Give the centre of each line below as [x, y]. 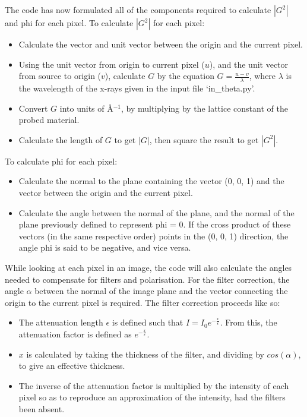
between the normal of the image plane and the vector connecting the [161, 291]
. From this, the [249, 322]
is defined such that [148, 322]
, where [262, 76]
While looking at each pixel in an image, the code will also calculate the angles [148, 267]
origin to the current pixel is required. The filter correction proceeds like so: [143, 302]
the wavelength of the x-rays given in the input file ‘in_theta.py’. [137, 88]
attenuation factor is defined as [75, 334]
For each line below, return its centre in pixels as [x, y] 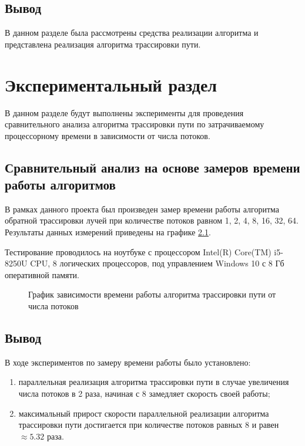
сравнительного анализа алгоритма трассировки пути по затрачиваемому [135, 124]
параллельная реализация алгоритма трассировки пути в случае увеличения [154, 382]
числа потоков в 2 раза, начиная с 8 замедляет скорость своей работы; [144, 393]
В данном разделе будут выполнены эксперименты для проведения [124, 112]
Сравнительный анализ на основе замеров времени [152, 167]
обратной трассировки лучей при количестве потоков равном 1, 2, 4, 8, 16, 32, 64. [152, 220]
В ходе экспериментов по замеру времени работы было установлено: [128, 362]
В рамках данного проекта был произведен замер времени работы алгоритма [142, 209]
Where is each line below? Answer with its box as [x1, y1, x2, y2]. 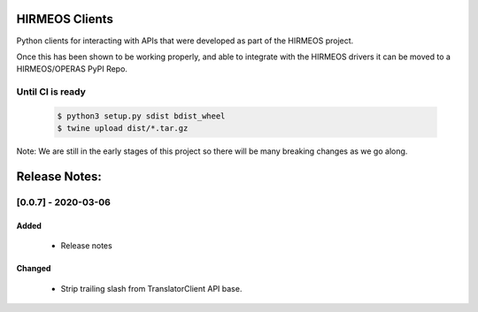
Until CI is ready [16, 86, 86, 98]
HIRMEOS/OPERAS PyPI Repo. [16, 64, 128, 74]
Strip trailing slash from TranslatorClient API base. [60, 283, 243, 293]
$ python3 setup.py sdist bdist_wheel [57, 110, 226, 121]
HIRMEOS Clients [16, 11, 114, 27]
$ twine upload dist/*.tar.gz [57, 124, 189, 133]
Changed [16, 263, 51, 274]
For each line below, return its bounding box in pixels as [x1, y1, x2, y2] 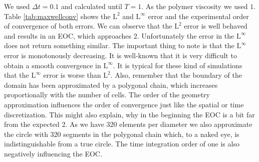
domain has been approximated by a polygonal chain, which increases [4, 79, 218, 90]
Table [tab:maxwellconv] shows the [4, 11, 111, 21]
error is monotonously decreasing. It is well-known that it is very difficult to [4, 50, 237, 60]
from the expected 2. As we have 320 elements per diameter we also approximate [4, 119, 252, 129]
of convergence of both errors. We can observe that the [4, 21, 172, 31]
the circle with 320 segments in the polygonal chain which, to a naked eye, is [4, 128, 239, 139]
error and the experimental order [148, 11, 249, 21]
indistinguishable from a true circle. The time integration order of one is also [4, 138, 239, 149]
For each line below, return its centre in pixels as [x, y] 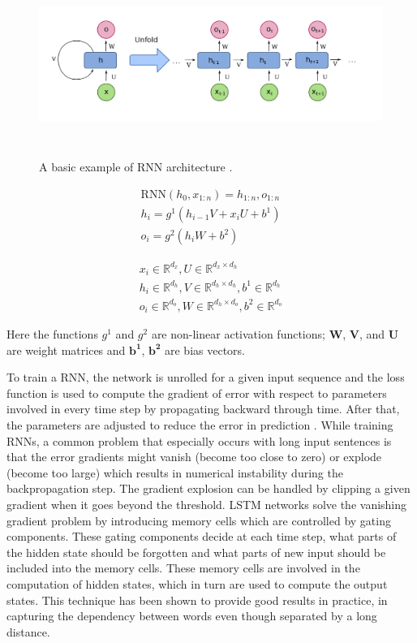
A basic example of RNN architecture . [136, 167]
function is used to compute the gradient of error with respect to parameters [197, 393]
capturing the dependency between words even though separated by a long [192, 616]
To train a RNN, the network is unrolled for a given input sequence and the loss [206, 377]
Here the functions [52, 334]
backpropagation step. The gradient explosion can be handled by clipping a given [208, 488]
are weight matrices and [66, 350]
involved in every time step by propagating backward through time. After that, [203, 409]
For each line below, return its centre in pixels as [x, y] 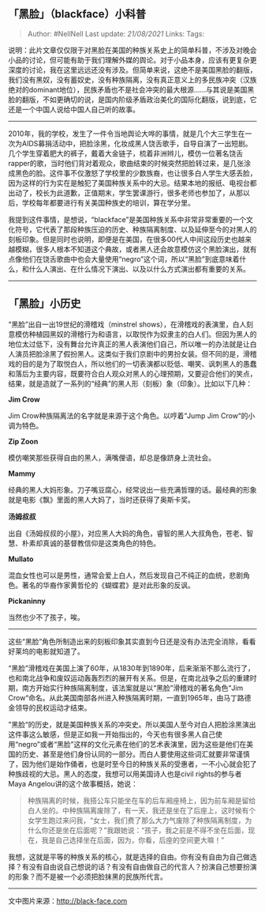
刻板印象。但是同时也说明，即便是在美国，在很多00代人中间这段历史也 [123, 239]
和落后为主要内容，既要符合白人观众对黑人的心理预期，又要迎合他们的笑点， [132, 373]
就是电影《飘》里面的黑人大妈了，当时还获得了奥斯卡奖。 [101, 500]
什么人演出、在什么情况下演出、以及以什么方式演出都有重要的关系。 [139, 269]
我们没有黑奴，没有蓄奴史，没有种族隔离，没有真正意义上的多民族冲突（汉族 [132, 79]
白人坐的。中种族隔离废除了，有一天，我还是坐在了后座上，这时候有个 [142, 810]
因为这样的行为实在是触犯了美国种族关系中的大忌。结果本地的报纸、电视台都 [132, 183]
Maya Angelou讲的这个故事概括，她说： [73, 783]
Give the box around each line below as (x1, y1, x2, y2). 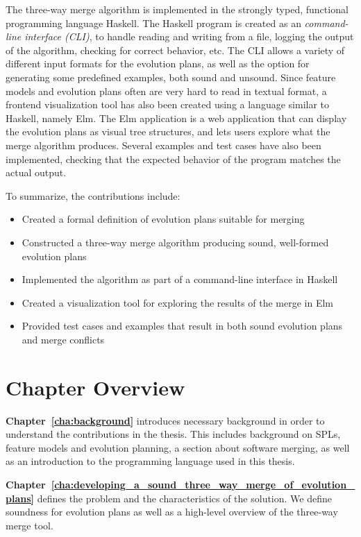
=-=-=
● **Exercise directions**
Copy here each line of the preceding records with "input" in it.

● **Task output**
the wavelength of the x-rays given in the input file ‘in_theta.py’. [137, 88]
To train a RNN, the network is unrolled for a given input sequence and the loss [206, 377]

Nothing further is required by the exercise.